** Opening DATA RECORDS block **

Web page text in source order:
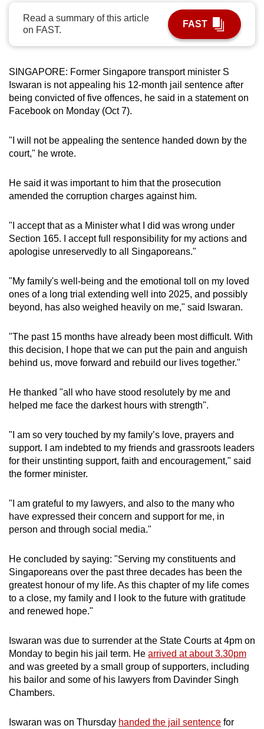
Read a summary of this article
on FAST.
FAST
SINGAPORE: Former Singapore transport minister S
Iswaran is not appealing his 12-month jail sentence after
being convicted of five offences, he said in a statement on
Facebook on Monday (Oct 7).
"I will not be appealing the sentence handed down by the
court," he wrote.
He said it was important to him that the prosecution
amended the corruption charges against him.
"I accept that as a Minister what I did was wrong under
Section 165. I accept full responsibility for my actions and
apologise unreservedly to all Singaporeans."
"My family's well-being and the emotional toll on my loved
ones of a long trial extending well into 2025, and possibly
beyond, has also weighed heavily on me," said Iswaran.
"The past 15 months have already been most difficult. With
this decision, I hope that we can put the pain and anguish
behind us, move forward and rebuild our lives together."
He thanked "all who have stood resolutely by me and
helped me face the darkest hours with strength".
"I am so very touched by my family’s love, prayers and
support. I am indebted to my friends and grassroots leaders
for their unstinting support, faith and encouragement," said
the former minister.
"I am grateful to my lawyers, and also to the many who
have expressed their concern and support for me, in
person and through social media."
He concluded by saying: "Serving my constituents and
Singaporeans over the past three decades has been the
greatest honour of my life. As this chapter of my life comes
to a close, my family and I look to the future with gratitude
and renewed hope."
Iswaran was due to surrender at the State Courts at 4pm on
Monday to begin his jail term. He arrived at about 3.30pm
and was greeted by a small group of supporters, including
his bailor and some of his lawyers from Davinder Singh
Chambers.
Iswaran was on Thursday handed the jail sentence for
can
possibly
To
continue,
upgrade
to
supported
browser
for
the
experience,
download
the
mobile
app.
but
still
having
Contact
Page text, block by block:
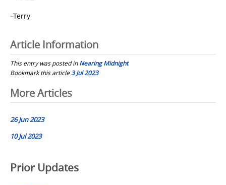
–Terry
Article Information
This entry was posted inNearing Midnight
Bookmark this article3 Jul 2023
Post
navigation
More Articles
26 Jun 2023
10 Jul 2023
Prior Updates
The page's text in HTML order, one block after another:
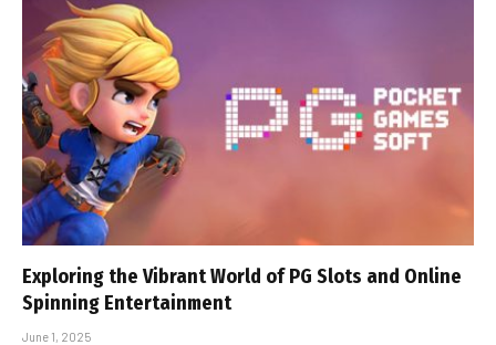
Exploring the Vibrant World of PG Slots and Online
Spinning Entertainment
June 1, 2025
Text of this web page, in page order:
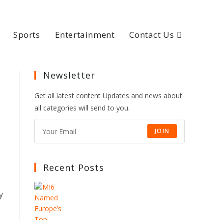
Sports Entertainment Contact Us
Newsletter
Get all latest content Updates and news about
all categories will send to you.
JOIN
Recent Posts
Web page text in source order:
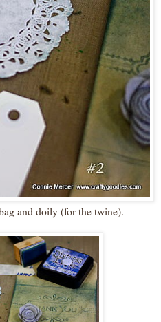
and doily (for the twine).
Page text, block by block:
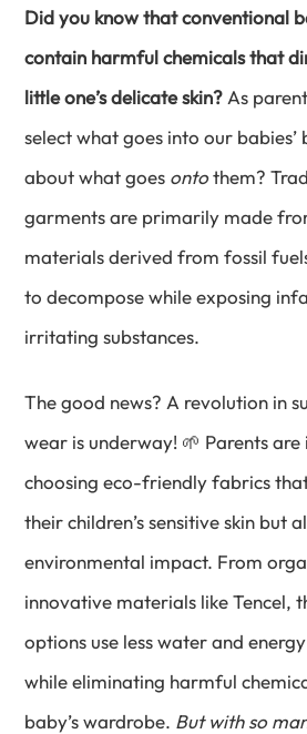
Did you know that conventional
contain harmful chemicals that
little one’s delicate skin?As
select what goes into our
about what goes ontothem?
garments are primarily made
materials derived from fossil
to decompose while exposing
irritating substances.
The good news? A revolution in
wear is underway! 🌱 Parents are
choosing eco-friendly fabrics
their children’s sensitive skin but
environmental impact. From
innovative materials like Tencel,
options use less water and
while eliminating harmful
baby’s wardrobe. But with so
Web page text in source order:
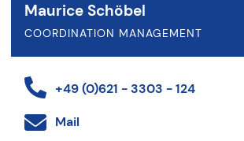
Maurice Schöbel
COORDINATION MANAGEMENT
+49 (0)621 - 3303 - 124
Mail

** Closing DATA RECORDS block **

▶ [EXERCISE BRIEF] Skip every picture. Repeat word for word the lines from the line holding "June 1, 2025" through the end of the entries above.

▶ [WRITTEN SOLUTION]
June 1, 2025
Text of this web page, in page order:
Sports Entertainment Contact Us
Newsletter
Get all latest content Updates and news about
all categories will send to you.
JOIN
Recent Posts
Web page text in source order:
and doily (for the twine).
Page text, block by block:
Did you know that conventional
contain harmful chemicals that
little one’s delicate skin?As
select what goes into our
about what goes ontothem?
garments are primarily made
materials derived from fossil
to decompose while exposing
irritating substances.
The good news? A revolution in
wear is underway! 🌱 Parents are
choosing eco-friendly fabrics
their children’s sensitive skin but
environmental impact. From
innovative materials like Tencel,
options use less water and
while eliminating harmful
baby’s wardrobe. But with so
Web page text in source order:
Maurice Schöbel
COORDINATION MANAGEMENT
+49 (0)621 - 3303 - 124
Mail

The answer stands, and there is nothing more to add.